CVE-2018-20895 : What You Need to Know

Prior to cPanel version 71.9980.37, API tokens were observed to maintain their access control lists (ACLs) even after these ACLs were deleted from the associated accounts (SEC-393).

Understanding CVE-2018-20895

In cPanel before version 71.9980.37, a specific vulnerability allowed API tokens to retain ACLs after the corresponding ACLs were removed from the associated accounts.

What is CVE-2018-20895?

The vulnerability in cPanel versions prior to 71.9980.37 allowed API tokens to persist access control lists (ACLs) even after deletion from the associated accounts.

The Impact of CVE-2018-20895

This vulnerability could lead to unauthorized access to resources and data due to the persistence of access control lists (ACLs) in API tokens.

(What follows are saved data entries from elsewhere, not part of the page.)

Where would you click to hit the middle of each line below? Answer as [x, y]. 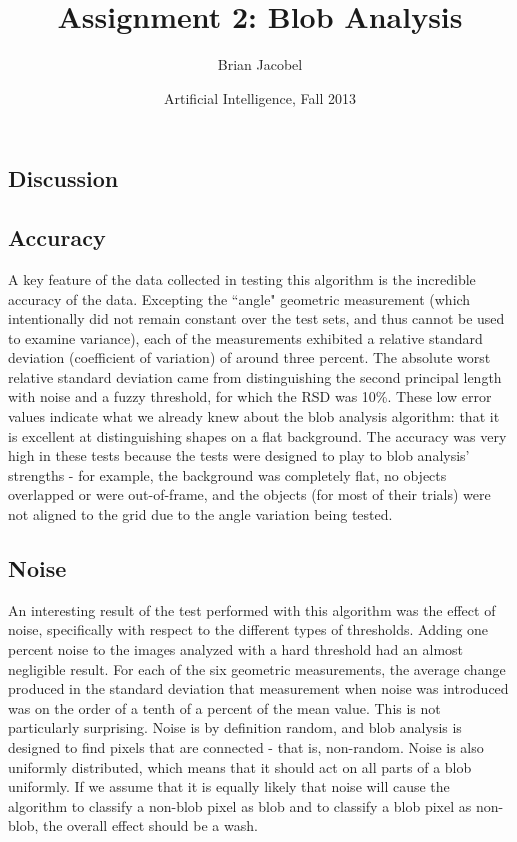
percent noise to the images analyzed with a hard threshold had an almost [236, 649]
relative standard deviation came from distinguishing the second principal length [255, 376]
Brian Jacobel [260, 64]
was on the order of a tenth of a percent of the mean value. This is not [224, 707]
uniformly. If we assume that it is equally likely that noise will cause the [229, 786]
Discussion [63, 178]
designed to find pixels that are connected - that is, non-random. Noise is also [246, 746]
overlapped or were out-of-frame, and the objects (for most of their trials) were [249, 494]
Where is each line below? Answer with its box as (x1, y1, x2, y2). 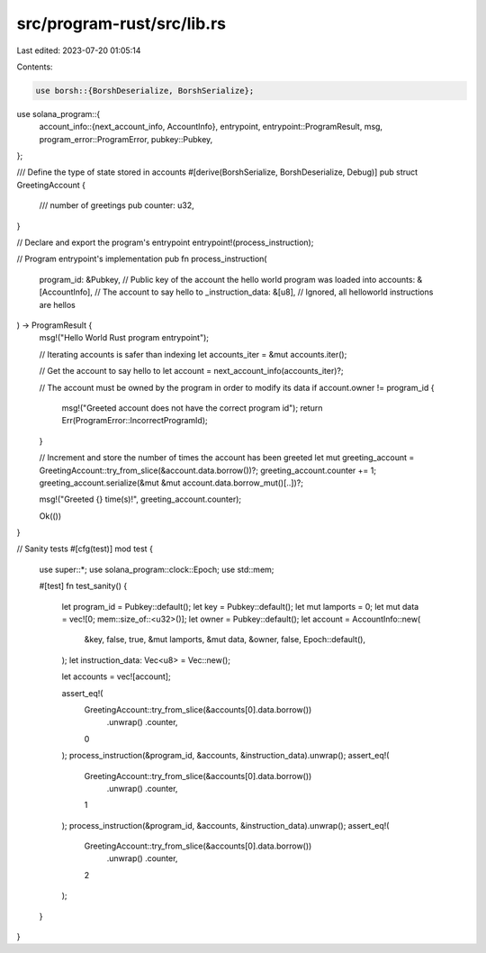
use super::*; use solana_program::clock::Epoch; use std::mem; (39, 564, 274, 575)
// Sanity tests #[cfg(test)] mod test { (16, 543, 153, 554)
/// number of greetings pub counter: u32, (39, 200, 195, 211)
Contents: (16, 61, 53, 72)
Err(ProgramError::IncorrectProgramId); (61, 415, 209, 426)
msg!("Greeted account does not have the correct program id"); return (61, 402, 323, 413)
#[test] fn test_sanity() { (39, 581, 128, 592)
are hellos (39, 299, 76, 310)
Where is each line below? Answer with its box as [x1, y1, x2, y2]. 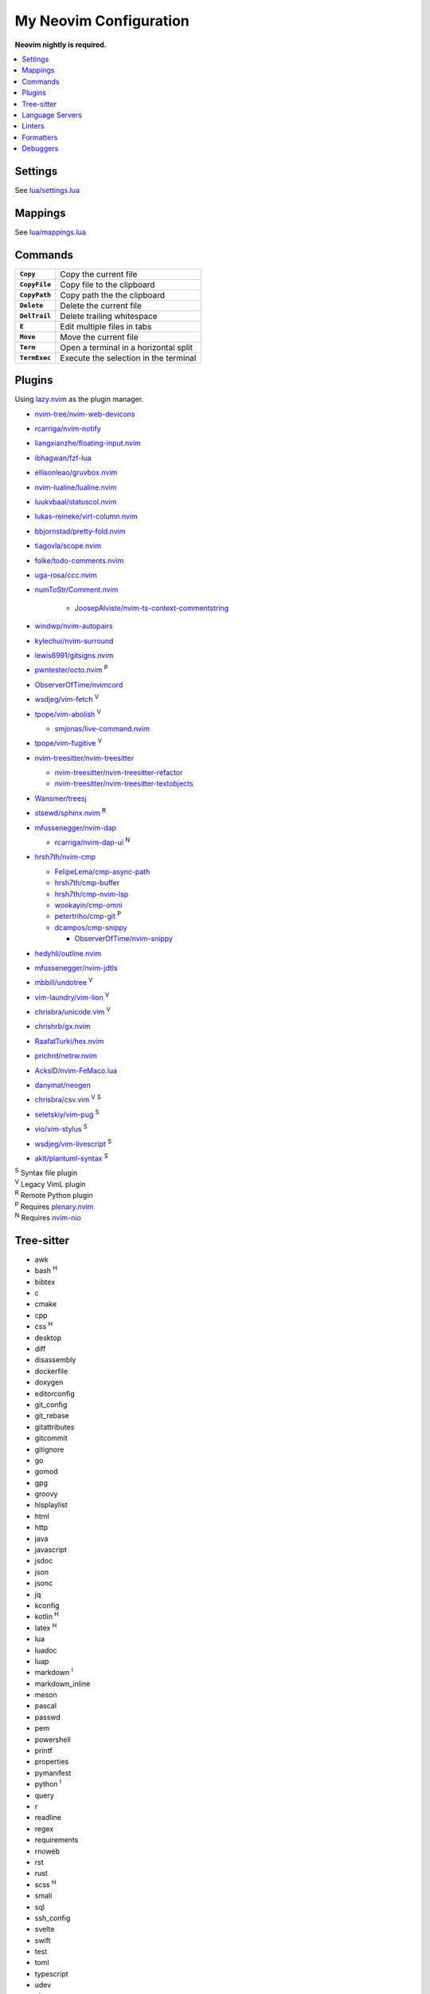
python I [34, 1778, 61, 1789]
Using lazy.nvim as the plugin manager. [14, 395, 143, 404]
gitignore [34, 1444, 64, 1454]
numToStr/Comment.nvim [34, 585, 119, 594]
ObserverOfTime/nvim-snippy [74, 934, 173, 944]
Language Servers [21, 110, 83, 120]
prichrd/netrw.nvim [34, 1051, 97, 1061]
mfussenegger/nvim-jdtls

Technical Details of CVE-2018-20895

In-depth technical information about the vulnerability.

Vulnerability Description

The issue in cPanel versions before 71.9980.37 allowed API tokens to maintain ACLs despite removal from the associated accounts, potentially leading to unauthorized access.

Affected Systems and Versions

Affected System: cPanel versions before 71.9980.37
Affected Component: API tokens
Versions: All versions before 71.9980.37

Exploitation Mechanism

The vulnerability could be exploited by malicious actors to retain access privileges through API tokens even after the corresponding ACLs were deleted.

Mitigation and Prevention

Measures to address and prevent the CVE-2018-20895 vulnerability.

Immediate Steps to Take

Upgrade to cPanel version 71.9980.37 or later to mitigate the vulnerability.
Regularly review and revoke unnecessary API tokens.

Long-Term Security Practices

Implement a regular review process for access control lists (ACLs) and API tokens.
Educate users on the importance of managing and revoking access appropriately.

Patching and Updates

Apply patches and updates provided by cPanel to ensure the security of the system.